You can probably see from each of the cross-validation results the general accuracies, but to make things a little bit clearer we can build a `DataFrame` to compare these, and the visualize the results. We will do this twice, so we have written a function to builds the comparison for us:

In [None]:
def cross_val_comparison(labels, scores):
    d = {}
    for x, y in zip(labels, scores):
        d[x] = y
    cross_val_scores = pd.DataFrame(d)
    _ = cross_val_scores.boxplot().set_title(
        "Cross validation scores trained on {} records".format(len(complaints)))
    return cross_val_scores

Let us first look at the cross-validation scores for 100000 records as input to our models:

In [None]:
if len(complaints) > 1000:    
    cross_val_scores_100k = cross_val_comparison(
        ('No preprocessing', 'With stop words', 'With stemming'),
        (no_pprocess_scores, stopped_scores, stemmed_scores))
    cross_val_scores_100k.mean()

**Q4.13.** What do you observe about the cross-validated accuracies using Linear SVC without pre-processed features, stop word removed features, and stemmed features? Can you explain the reasons behind your observation(s)?

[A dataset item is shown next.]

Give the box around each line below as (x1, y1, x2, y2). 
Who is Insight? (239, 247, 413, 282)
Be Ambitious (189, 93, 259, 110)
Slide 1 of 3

*Edit this cell to type your answer here*

**Re-run your analysis using only 1000 records from the input complaints dataset.**

*Hint: You need to change the number of input rows loaded at the beginning of the [Training of SVM and classification](#Training-of-SVM-and-classification) section by setting `nrows=1000`, then re-run the code cells that come afterwards. Instead of producing the boxplot that precedes 4.13, skip that cell and run the code cell below so that you can compare the results.*

In [None]:
if len(complaints) < 1000:
    cross_val_scores_1k = cross_val_comparison(
        ('No preprocessing', 'With stop words', 'With stemming'),
        (no_pprocess_scores, stopped_scores, stemmed_scores))
    cross_val_scores_1k.mean()

**Q4.14.** Does this affect your previous observations? If so, provide possible reasons.

In [None]:
_ = ok.grade('q414')

*Edit this cell to type your answer here*

---
When you're finished with exercise 15, get one the TA or lecturer to discuss your observations.

If you are running this notebook using Binder, choose **Save and Checkpoint** from the **File** menu, **rename** your notebook to add a hyphen and your initials to the notebook name e.g. `Ex15_Text_Classification_of_Consumer_Complaints-DJ`, then choose **Download as Notebook** and save it to your computer or USB stick.

If you are running this notebook on your own machine, choose **Save and Checkpoint** from the **File** menu, choose **Make a copy** from the **File** menu, then **rename** your notebook to add a hyphen and your initials to the notebook name e.g. rename from `Ex15_Text_Classification_of_Consumer_Complaints-Copy1` to `Ex15_Text_Classification_of_Consumer_Complaints-DJ`.